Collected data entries

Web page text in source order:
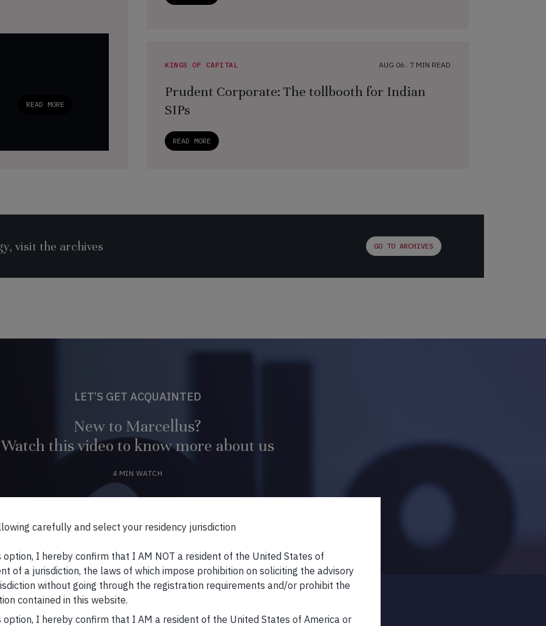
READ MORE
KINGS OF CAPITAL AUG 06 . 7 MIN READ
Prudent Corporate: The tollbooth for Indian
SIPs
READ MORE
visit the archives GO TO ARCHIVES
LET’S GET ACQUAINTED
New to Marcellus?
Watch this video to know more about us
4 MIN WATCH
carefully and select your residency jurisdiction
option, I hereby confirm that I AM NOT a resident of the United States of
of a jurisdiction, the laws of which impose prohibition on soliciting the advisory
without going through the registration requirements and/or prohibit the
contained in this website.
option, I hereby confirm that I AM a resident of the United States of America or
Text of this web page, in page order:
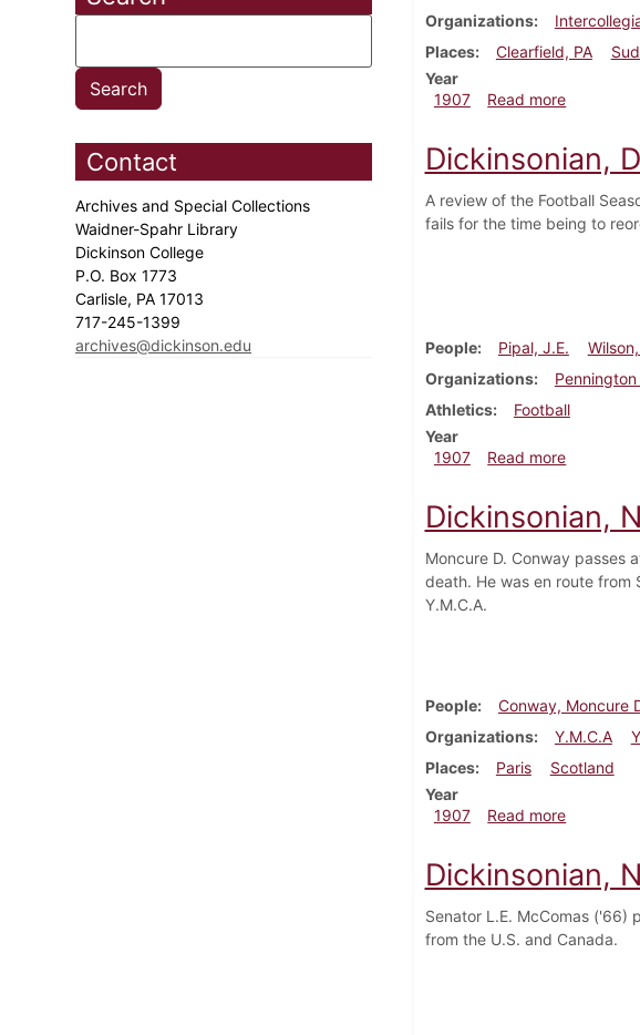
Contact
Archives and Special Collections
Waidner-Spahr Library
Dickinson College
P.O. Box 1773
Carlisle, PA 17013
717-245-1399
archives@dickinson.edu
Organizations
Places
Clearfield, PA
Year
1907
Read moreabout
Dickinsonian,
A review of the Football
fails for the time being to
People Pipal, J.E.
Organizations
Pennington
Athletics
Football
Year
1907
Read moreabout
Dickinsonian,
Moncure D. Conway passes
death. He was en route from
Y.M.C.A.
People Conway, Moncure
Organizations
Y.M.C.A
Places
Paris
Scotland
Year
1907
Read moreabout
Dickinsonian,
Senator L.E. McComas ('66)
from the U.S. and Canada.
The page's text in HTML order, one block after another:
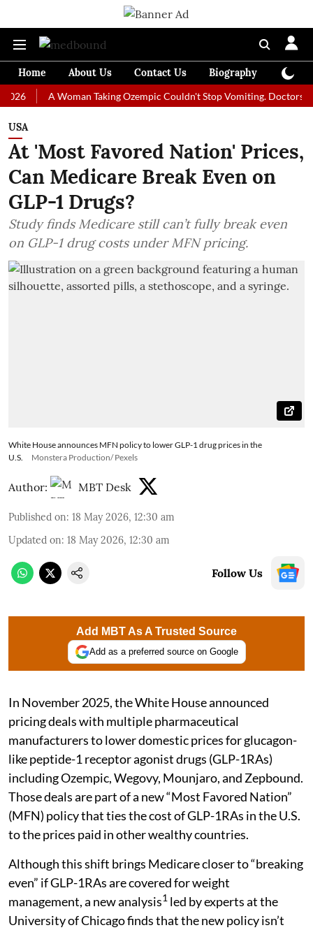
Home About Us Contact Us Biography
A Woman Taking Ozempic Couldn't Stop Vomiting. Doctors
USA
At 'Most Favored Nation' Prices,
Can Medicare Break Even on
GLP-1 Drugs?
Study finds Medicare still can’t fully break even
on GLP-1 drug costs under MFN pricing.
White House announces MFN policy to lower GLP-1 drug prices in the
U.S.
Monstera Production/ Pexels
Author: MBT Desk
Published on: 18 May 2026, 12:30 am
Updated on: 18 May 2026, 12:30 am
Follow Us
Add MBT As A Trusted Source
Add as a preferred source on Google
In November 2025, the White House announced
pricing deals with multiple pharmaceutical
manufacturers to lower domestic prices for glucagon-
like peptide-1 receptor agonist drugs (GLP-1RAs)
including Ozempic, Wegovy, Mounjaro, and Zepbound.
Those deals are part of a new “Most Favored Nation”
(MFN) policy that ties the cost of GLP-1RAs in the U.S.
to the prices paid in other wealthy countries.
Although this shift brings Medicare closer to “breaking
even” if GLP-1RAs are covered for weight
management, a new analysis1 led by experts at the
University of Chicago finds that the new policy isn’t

**REQUIRED WORK**
When a line contains the string "Nation", copy it from the records.

**TASK SOLUTION**
At 'Most Favored Nation' Prices,
Those deals are part of a new “Most Favored Nation”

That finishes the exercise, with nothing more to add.